> WHAT TO PRODUCE: Can you transcribe every entry word for word, skipping the images?

> RECORDS FOR THIS EXERCISE:
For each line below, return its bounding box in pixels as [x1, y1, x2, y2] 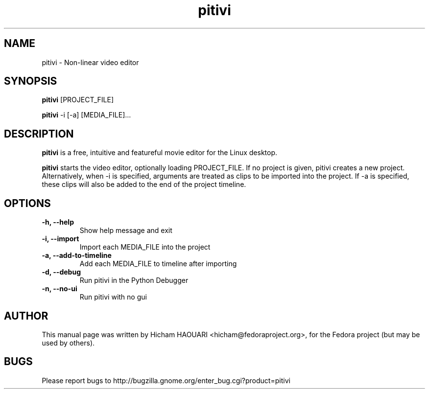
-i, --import [42, 234, 79, 243]
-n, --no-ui [42, 284, 77, 293]
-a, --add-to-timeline [42, 251, 112, 260]
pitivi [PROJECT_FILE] [42, 95, 114, 104]
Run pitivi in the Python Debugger [79, 276, 189, 285]
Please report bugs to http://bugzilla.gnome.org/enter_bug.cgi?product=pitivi [42, 376, 290, 385]
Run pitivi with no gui [79, 293, 147, 301]
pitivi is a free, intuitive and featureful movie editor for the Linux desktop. [42, 148, 278, 157]
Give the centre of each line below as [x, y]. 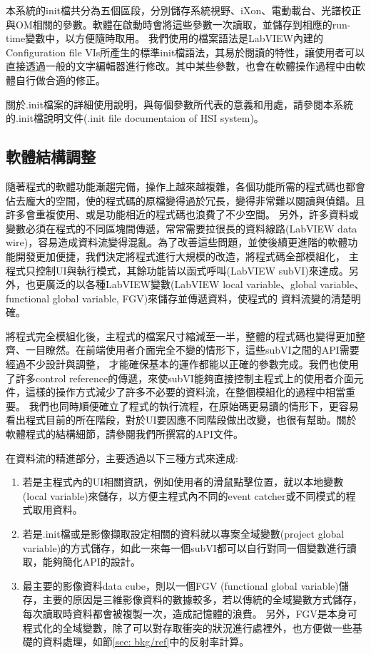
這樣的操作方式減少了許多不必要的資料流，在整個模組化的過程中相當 [185, 392]
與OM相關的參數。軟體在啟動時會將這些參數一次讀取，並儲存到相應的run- [178, 24]
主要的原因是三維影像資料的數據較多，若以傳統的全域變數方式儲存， [202, 599]
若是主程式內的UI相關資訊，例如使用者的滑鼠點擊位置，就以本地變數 [183, 482]
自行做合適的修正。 [60, 80]
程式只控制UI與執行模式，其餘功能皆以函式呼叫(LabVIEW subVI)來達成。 [177, 270]
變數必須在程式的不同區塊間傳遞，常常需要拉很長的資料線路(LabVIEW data [182, 228]
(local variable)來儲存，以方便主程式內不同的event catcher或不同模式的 [184, 495]

> EXERCISE ANSWER:
For each line below, return its bounding box in pixels as [x1, y1, x2, y2] 
-i, --import [42, 234, 79, 243]
-n, --no-ui [42, 284, 77, 293]
-a, --add-to-timeline [42, 251, 112, 260]
pitivi [PROJECT_FILE] [42, 95, 114, 104]
Run pitivi in the Python Debugger [79, 276, 189, 285]
Please report bugs to http://bugzilla.gnome.org/enter_bug.cgi?product=pitivi [42, 376, 290, 385]
Run pitivi with no gui [79, 293, 147, 301]
pitivi is a free, intuitive and featureful movie editor for the Linux desktop. [42, 148, 278, 157]
Give the centre of each line below as [x, y]. 
這樣的操作方式減少了許多不必要的資料流，在整個模組化的過程中相當 [185, 392]
與OM相關的參數。軟體在啟動時會將這些參數一次讀取，並儲存到相應的run- [178, 24]
主要的原因是三維影像資料的數據較多，若以傳統的全域變數方式儲存， [202, 599]
若是主程式內的UI相關資訊，例如使用者的滑鼠點擊位置，就以本地變數 [183, 482]
自行做合適的修正。 [60, 80]
程式只控制UI與執行模式，其餘功能皆以函式呼叫(LabVIEW subVI)來達成。 [177, 270]
變數必須在程式的不同區塊間傳遞，常常需要拉很長的資料線路(LabVIEW data [182, 228]
(local variable)來儲存，以方便主程式內不同的event catcher或不同模式的 [184, 495]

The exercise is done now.